• [Supplied data]:
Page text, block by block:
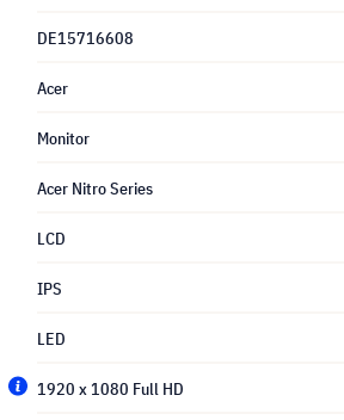
DE15716608
Acer
Monitor
Acer Nitro Series
LCD
IPS
LED
1920 x 1080 Full HD
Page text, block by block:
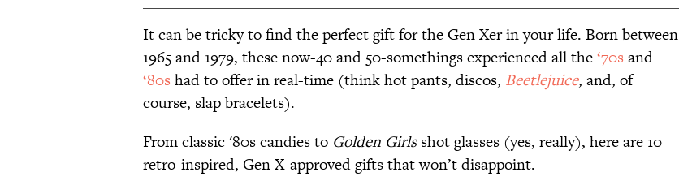
It can be tricky to find the perfect gift for the Gen Xer in your life. Born between
1965 and 1979, these now-40 and 50-somethings experienced all the‘70s and
‘80s had to offer in real-time (think hot pants, discos, Beetlejuice, and, of
course, slap bracelets).
From classic '80s candies to Golden Girlsshot glasses (yes, really), here are 10
retro-inspired, Gen X-approved gifts that won’t disappoint.

• [Task instructions]:
Please print, unchanged, the lines from the one holding "Beetlejuice, and, of" through the last line of the listing above, including both and omitting the rest.

• [Your response]:
‘80s had to offer in real-time (think hot pants, discos, Beetlejuice, and, of
course, slap bracelets).
From classic '80s candies to Golden Girlsshot glasses (yes, really), here are 10
retro-inspired, Gen X-approved gifts that won’t disappoint.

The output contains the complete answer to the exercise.